L’exposition au virus de l’hépatite C (VHC) peut causer une infection du foie. Le VHC cause de l’inflammation persistante dans le foie et entraîne la détérioration graduelle de cet organe vital. Si elle n’est pas diagnostiquée et traitée, l’inflammation liée au VHC fait en sorte que les cellules saines du foie sont remplacées par du tissu cicatriciel inutile dans le cadre d’un processus appelé fibrose. Au fil du temps, la fibrose continue d’endommager les tissus hépatiques. À mesure que le tissu cicatriciel s’accumule, le foie fonctionne de moins en moins bien et des complications s’ensuivent, y compris une fatigue intense, des hémorragies internes, de graves infections abdominales, des lésions rénales et une insuffisance hépatique. La présence de tissu cicatriciel dans le foie augmente également le risque de cancer du foie.

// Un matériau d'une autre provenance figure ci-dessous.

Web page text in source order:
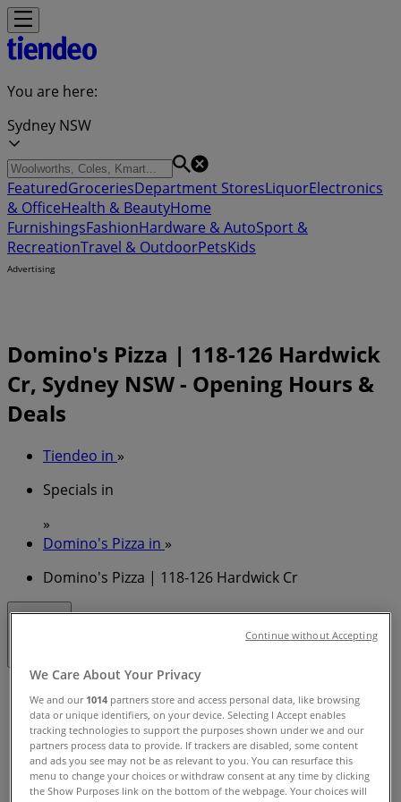
You are here:
Sydney NSW
FeaturedGroceriesDepartment StoresLiquorElectronics
& OfficeHealth & BeautyHome
FurnishingsFashionHardware & AutoSport &
RecreationTravel & OutdoorPetsKids
Advertising
Domino's Pizza | 118-126 Hardwick
Cr, Sydney NSW - Opening Hours &
Deals
Tiendeo in »
Specials in
»
Domino's Pizza in »
Domino's Pizza | 118-126 Hardwick Cr
Sunday
11:00 - 23:00
Monday
11:00 - 23:00
Tuesday
11:00 - 23:00
We Care About Your Privacy
We and our 1014 partners store and access personal data, like browsing
data or unique identifiers, on your device. Selecting I Accept enables
tracking technologies to support the purposes shown under we and our
partners process data to provide. If trackers are disabled, some content
and ads you see may not be as relevant to you. You can resurface this
menu to change your choices or withdraw consent at any time by clicking
the Show Purposes link on the bottom of the webpage. Your choices will
Continue without Accepting
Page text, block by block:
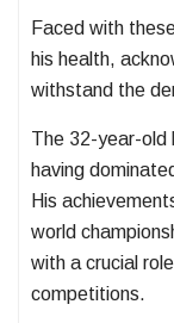
Faced with
his health,
withstand the
The 32-year-old
having
His
world
with a crucial
competitions.
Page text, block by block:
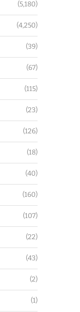
(5,180)
(4,250)
(39)
(67)
(115)
(23)
(126)
(18)
(40)
(160)
(107)
(22)
(43)
(2)
(1)
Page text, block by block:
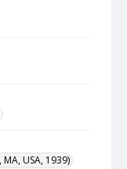
USA, 1939)
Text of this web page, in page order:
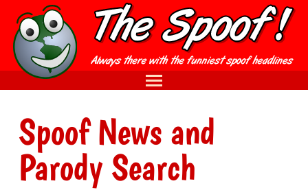
Spoof News and
Parody Search
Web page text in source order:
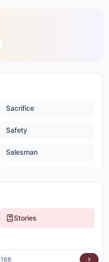
Sacrifice
Safety
Salesman
Stories
188
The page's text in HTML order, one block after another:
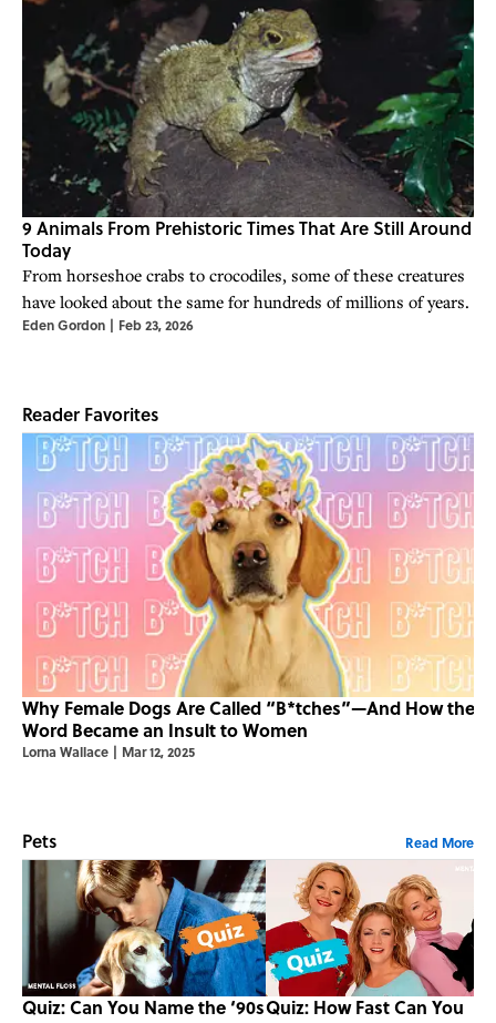
9 Animals From Prehistoric Times That Are Still Around
Today
From horseshoe crabs to crocodiles, some of these creatures
have looked about the same for hundreds of millions of years.
Eden Gordon | Feb 23, 2026
Reader Favorites
Why Female Dogs Are Called “B*tches”—And How the
Word Became an Insult to Women
Lorna Wallace | Mar 12, 2025
Pets Read More
Quiz: Can You Name the ‘90sQuiz: How Fast Can You
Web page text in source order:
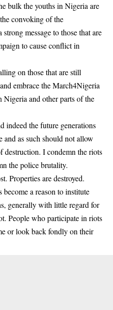
bulk the youths in Nigeria are
convoking of the
message to those that are
to cause conflict in
on those that are still
embrace the March4Nigeria
and other parts of the
indeed the future generations
and as such should not allow
destruction. I condemn the riots
the police brutality.
Properties are destroyed.
a reason to institute
generally with little regard for
People who participate in riots
or look back fondly on their
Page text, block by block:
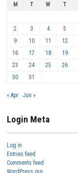
M T W T
2
3 4 5
9
10 11 12
16
17 18 19
23
24 25 26
30
31
« Apr Jun »
Login Meta
Log in
Entries feed
Comments feed
WordPress.org
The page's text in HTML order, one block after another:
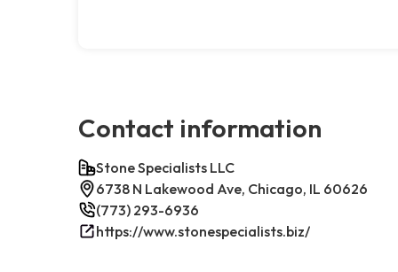
Contact information
Stone Specialists LLC
6738 N Lakewood Ave, Chicago, IL 60626
(773) 293-6936
https://www.stonespecialists.biz/
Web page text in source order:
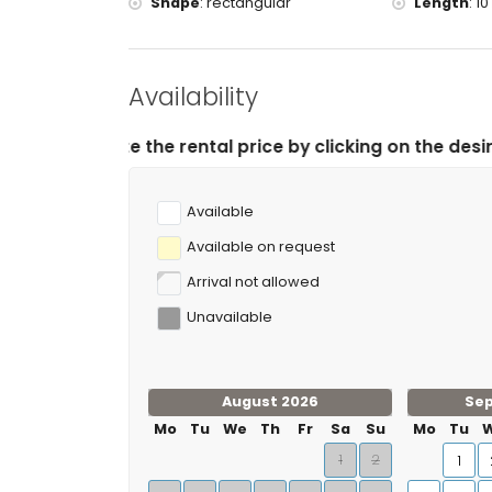
Availability
price by clicking on the desired arrival and
Available
Available on request
Arrival not allowed
Unavailable
August 2026
Mo
Tu We Th Fr Sa
Su
1
2
Mo
Tu
1
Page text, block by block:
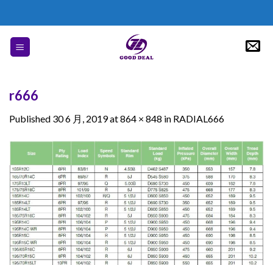
content
r666
Published 30 6 月, 2019at864 × 848 in RADIAL666
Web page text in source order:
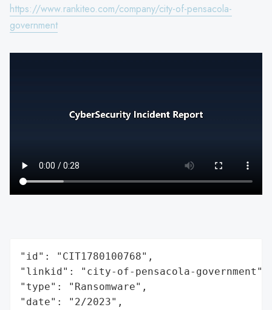
https://www.rankiteo.com/company/city-of-pensacola-
government
"id": "CIT1780100768",
"linkid": "city-of-pensacola-government",
"type": "Ransomware",
"date": "2/2023",
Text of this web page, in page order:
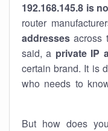
192.168.145.8 is
router
addresses across
said, a private IP
certain brand. It is
who needs to
But how does
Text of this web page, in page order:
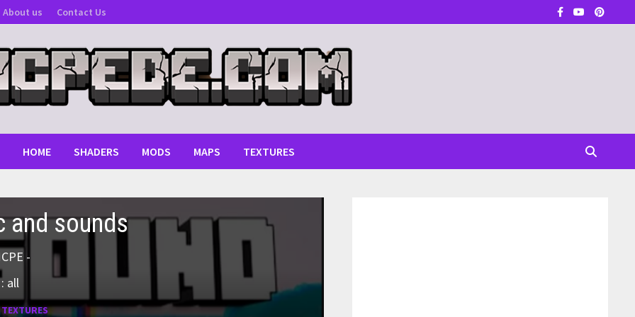
About us Contact Us
HOME SHADERS MODS MAPS TEXTURES
and sounds
-
all
TEXTURES
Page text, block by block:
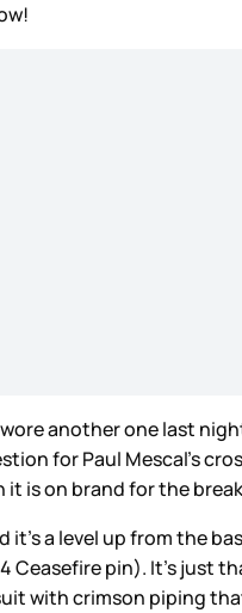
another one last
for Paul Mescal’s
is on brand for the
a level up from the
pin). It’s just
with crimson piping
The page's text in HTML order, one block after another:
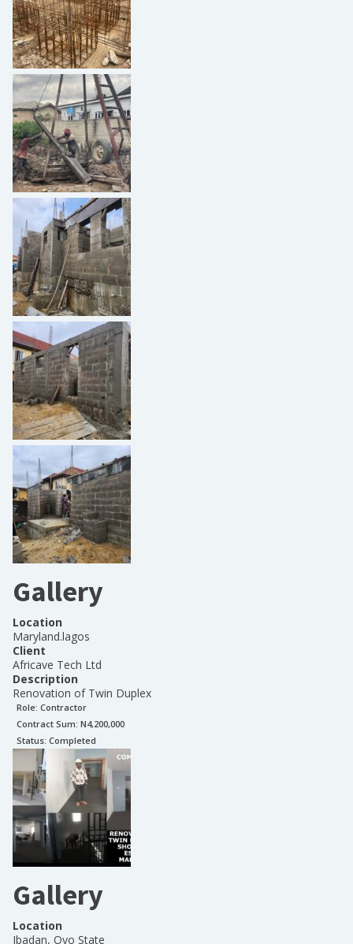
Gallery
Location
Maryland.lagos
Client
Africave Tech Ltd
Description
Renovation of Twin Duplex
Role: Contractor
Contract Sum: N4,200,000
Status: Completed
Gallery
Location
Ibadan, Oyo State
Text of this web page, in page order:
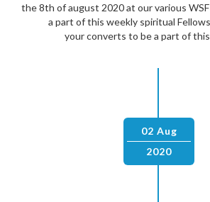
the 8th of august 2020 at our various
a part of this weekly spiritual
your converts to be a part of
02 Aug
2020
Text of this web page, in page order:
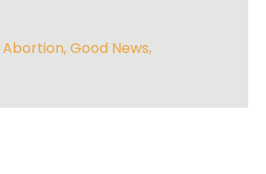
Abortion,Good News,
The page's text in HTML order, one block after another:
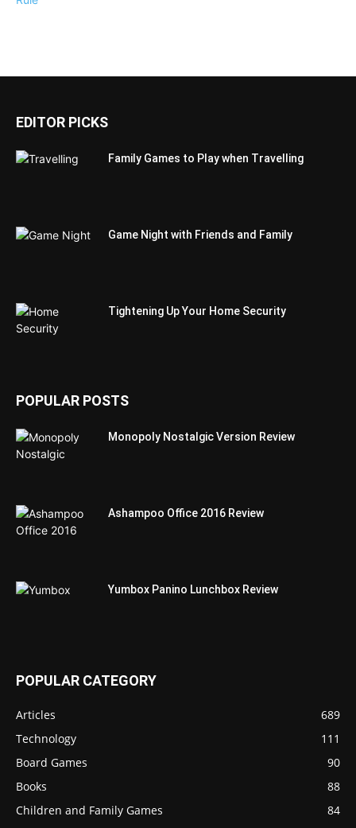
EDITOR PICKS
Family Games to Play when Travelling
Game Night with Friends and Family
Tightening Up Your Home Security
POPULAR POSTS
Monopoly Nostalgic Version Review
Ashampoo Office 2016 Review
Yumbox Panino Lunchbox Review
POPULAR CATEGORY
Articles
689
Technology
111
Board Games
90
Books
88
Children and Family Games
84

Une équipe de chercheurs du Centre de contrôle des maladies de la Colombie-Britannique (BCCDC) et de l’Université de la Colombie-Britannique ont mené des recherches détaillées auprès de personnes porteuses du VHC et de personnes courant un risque élevé de contracter cette infection. L’analyse la plus récente de cette recherche a été publiée dans l’International Journal of Drug Policy. Les chercheurs ont découvert que le risque de mortalité était significativement plus élevé chez les personnes porteuses du VHC que chez celles n’ayant pas le VHC. De plus, en moyenne, les personnes vivant avec le VHC avaient tendance à mourir bien plus jeunes que celles non infectées. Au cours de cette étude, de nombreuses personnes sont décédées de complications liées à l’injection de drogues.

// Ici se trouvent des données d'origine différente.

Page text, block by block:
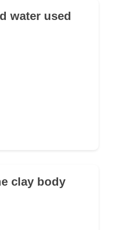
water used
clay body
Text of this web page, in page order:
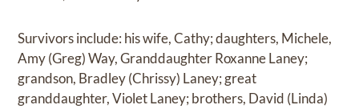
Survivors include: his wife, Cathy; daughters, Michele,
Amy (Greg) Way, Granddaughter Roxanne Laney;
grandson, Bradley (Chrissy) Laney; great
granddaughter, Violet Laney; brothers, David (Linda)
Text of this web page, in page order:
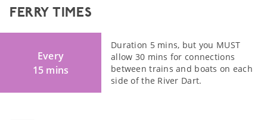
FERRY TIMES
Every
15 mins
Duration 5 mins, but you MUST
allow 30 mins for connections
between trains and boats on each
side of the River Dart.
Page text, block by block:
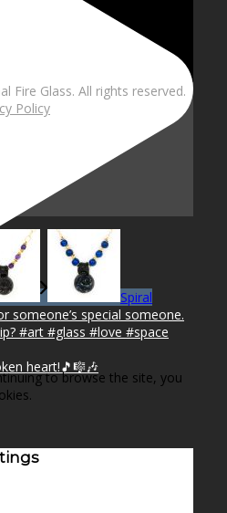
heart!🎵🎼🎶
Fire Glass. All rights reserved.
Policy
Spiral
to browse the site, you
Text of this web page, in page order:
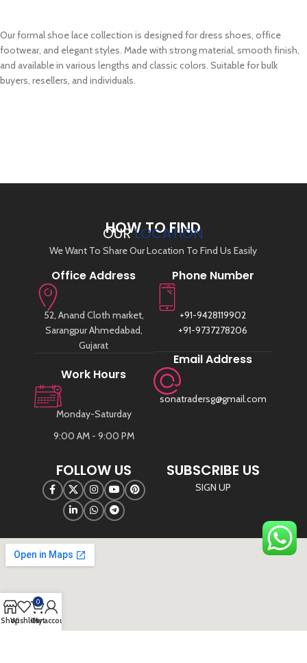
Our formal shoe lace collection is designed for dress shoes, office
footwear, and elegant styles. Made with strong material, smooth finish,
and available in various lengths and classic colors. Suitable for bulk
buyers, resellers, and individuals.
HOW TO FIND
OURLOCATION
We Want To Share Our Location To Find Us Easily
Office Address
52, Anand Cloth market,
Sarangpur Ahmedabad,
Gujarat
Work Hours
Monday-Saturday
9:00 AM - 9:00 PM
Phone Number
+91-9428119902
+91-9737278206
Email Address
sonatradersg@gmail.com
FOLLOW US SUBSCRIBE US
SIGN UP
ShopWishlist
0
Cart
My account
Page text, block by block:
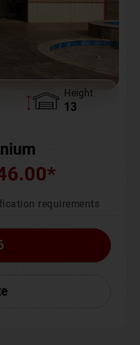
Height
13
*
requirements
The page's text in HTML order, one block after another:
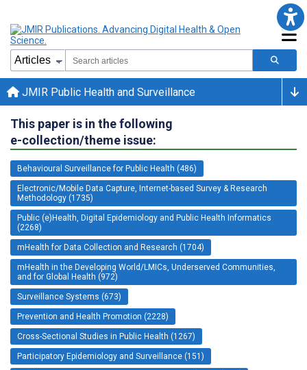
JMIR Public Health and Surveillance
This paper is in the following
e-collection/theme issue:
Behavioural Surveillance for Public Health (486)
Electronic/Mobile Data Capture, Internet-based Survey & Research
Methodology (1735)
Public (e)Health, Digital Epidemiology and Public Health Informatics
(2268)
mHealth for Data Collection and Research (1704)
mHealth in the Developing World/LMICs, Underserved Communities,
and for Global Health (972)
Surveillance Systems (673)
Prevention and Health Promotion (2228)
Cross-Sectional Studies in Public Health (1267)
Participatory Epidemiology and Surveillance (151)
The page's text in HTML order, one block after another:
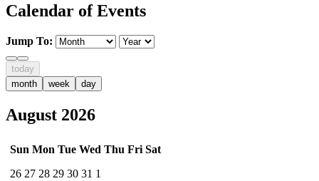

Il existe au Canada des traitements pour le VHC composés d'antiviraux à action directe (AAD). Dans les essais cliniques, les AAD sont très efficaces et donnent des taux de guérison de 95 % ou plus. Par conséquent, pour améliorer sa santé hépatique et son bien-être général, il est très important de se soumettre au dépistage et au traitement du VHC. La guérison des personnes atteintes d’hépatite C ne signifie pas pour autant que les problèmes contribuant à leur consommation de drogues injectables disparaissent. Pour constater une amélioration de l’état de santé général et de la résilience des populations vulnérables, la guérison du VHC constitue seulement une étape à franchir parmi plusieurs.

Détails de l’étude

Une équipe de chercheurs participe à une étude à long terme appelée BC Hepatitis Testers Cohort. Cette étude utilise des données de santé recueillies auprès de 1,3 million de personnes ayant passé des tests de dépistage du VHC, du virus de l’hépatite B et du VIH depuis 1992. Comme les chercheurs affiliés à l’étude ont accès à plusieurs bases de données, ils peuvent recueillir des informations se rapportant à chaque participant en ce qui concerne les rendez-vous médicaux, les hospitalisations, les ordonnances de médicaments, les cas de cancer et la mortalité.

Aux fins de la présente analyse, les chercheurs se sont concentrés sur les données recueillies auprès de personnes ayant passé un test de dépistage des anticorps anti-VHC ou un test de recherche du matériel génétique du virus (ARN VHC) entre avril 1992 et décembre 2015. Les chercheurs ont continué à amasser des données jusqu’à la fin de 2018, y compris des informations se rapportant aux décès survenus parmi les participants.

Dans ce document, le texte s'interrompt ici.